I contacted customer support before signing up to inquire about an sign up specials in Los Angeles. I was told to google "Lyft Los Angeles Bonus" and to click on the Lyft ad that comes up on the results. Refreshing the search will cycle through the available bonuses.

The available bonus at the time (January 2017) were:

$500 for 100 rides in 30 days
$1000 for 250 rides in 60 days
$5000 for 1000 rides in 90 days

I chose the $1000 bonus and signed up successfully via the link. A couple days after being activated a note showing my active bonus and the date I need to complete by showed up on the app.

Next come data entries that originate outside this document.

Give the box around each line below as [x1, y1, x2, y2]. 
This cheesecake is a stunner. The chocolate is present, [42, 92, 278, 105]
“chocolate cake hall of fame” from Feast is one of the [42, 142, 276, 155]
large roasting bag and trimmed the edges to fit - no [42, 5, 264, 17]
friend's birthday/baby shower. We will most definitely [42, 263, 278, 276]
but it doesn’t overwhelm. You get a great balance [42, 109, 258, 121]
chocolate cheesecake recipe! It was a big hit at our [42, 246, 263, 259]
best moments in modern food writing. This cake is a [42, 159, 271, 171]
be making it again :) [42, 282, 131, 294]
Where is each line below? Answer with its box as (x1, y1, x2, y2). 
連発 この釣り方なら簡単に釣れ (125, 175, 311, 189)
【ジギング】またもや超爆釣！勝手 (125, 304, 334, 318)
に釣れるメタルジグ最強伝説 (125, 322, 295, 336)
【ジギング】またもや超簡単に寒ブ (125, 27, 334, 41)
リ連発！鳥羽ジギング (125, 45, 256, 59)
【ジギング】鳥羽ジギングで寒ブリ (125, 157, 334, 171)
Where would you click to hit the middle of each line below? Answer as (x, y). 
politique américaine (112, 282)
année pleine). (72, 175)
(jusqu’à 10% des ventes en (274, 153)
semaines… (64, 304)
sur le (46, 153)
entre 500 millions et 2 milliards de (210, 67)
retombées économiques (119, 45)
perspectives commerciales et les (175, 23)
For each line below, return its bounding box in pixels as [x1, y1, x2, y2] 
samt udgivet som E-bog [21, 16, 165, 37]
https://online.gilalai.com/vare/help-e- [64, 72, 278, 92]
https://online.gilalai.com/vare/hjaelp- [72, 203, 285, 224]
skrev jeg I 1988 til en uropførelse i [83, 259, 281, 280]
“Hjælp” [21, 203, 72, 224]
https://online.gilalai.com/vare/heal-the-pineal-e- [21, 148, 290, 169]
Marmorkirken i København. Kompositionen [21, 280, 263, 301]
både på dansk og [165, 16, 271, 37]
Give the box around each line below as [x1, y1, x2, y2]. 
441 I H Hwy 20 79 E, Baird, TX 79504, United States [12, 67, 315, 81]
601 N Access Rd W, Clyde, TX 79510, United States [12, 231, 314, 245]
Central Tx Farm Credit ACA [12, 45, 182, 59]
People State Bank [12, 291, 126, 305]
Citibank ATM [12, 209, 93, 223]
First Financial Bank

This is only a part time gig and found that by doing about 12 hours a week I'll be able to meet the requirements.


----------



## Shelovespets (Aug 27, 2016)

DocT said:


> What happens of a new driver doesn't make that 1000 ride goal? Is there a breakdown in rides for a lower payout?
> 
> I currently do Uber, and am planning to do Lyft very soon.


Afraid not. It's all or nothing. Go for the $1000 offer shown in previous comment. That is certainly doable.


----------



## JuniorSF (Jan 25, 2017)

MrMikeNC said:


> Is there any way to find out what a new rider gets as incentive for them to use a referral code? I asked both Lyft and Uber about this and they gave me vague answers.
> 
> Referring a driver is easy, its a meeting of the minds basically, but a rider, trying to figure that one out.


Depends on each code and area.
My code last I learned of gives new pax $10 worth of ride credits, but it only uses $2 per trip, so a total of 5 rides discounted.


----------



## MrMikeNC (Feb 16, 2017)

JuniorSF said:


> Depends on each code and area.
> My code last I learned of gives new pax $10 worth of ride credits, but it only uses $2 per trip, so a total of 5 rides discounted.


So basically no way to know. Gotcha.

And with my luck since I live in Raleigh, NC its probably 50 cents per trip or something crazy.


----------



## JuniorSF (Jan 25, 2017)

MrMikeNC said:


> So basically no way to know. Gotcha.
> 
> And with my luck since I live in Raleigh, NC its probably 50 cents per trip or something crazy.


There's a way.









Once you click that, it will show you how much ride credits pax will get.


----------



## MrMikeNC (Feb 16, 2017)

JuniorSF said:


> There's a way.
> 
> View attachment 102061
> 
> ...


$15. So I get paid $15 while they get $15 in ride credit.


----------



## JuniorSF (Jan 25, 2017)

MrMikeNC said:


> $15. So I get paid $15 while they get $15 in ride credit.










I get $10, pax gets $20 worth of ride credits, but its not $20 for 1 ride.

Like i said my last referral it gave pax $10, but $2 per ride. It's so no one abuses new pax referral and make new accts everytime just to get one $20 free ride.


----------



## MrMikeNC (Feb 16, 2017)

JuniorSF said:


> View attachment 102063
> 
> I get $10, pax gets $20 worth of ride credits, but its not $20 for 1 ride.
> 
> Like i said my last referral it gave pax $10, but $2 per ride. It's so no one abuses new pax referral and make new accts everytime just to get one $20 free ride.


Dang I was going to use it exactly for that if I ever need to go to the airport for vacation. lol Ah well. Still at least if someone uses my code I'd get $15.


----------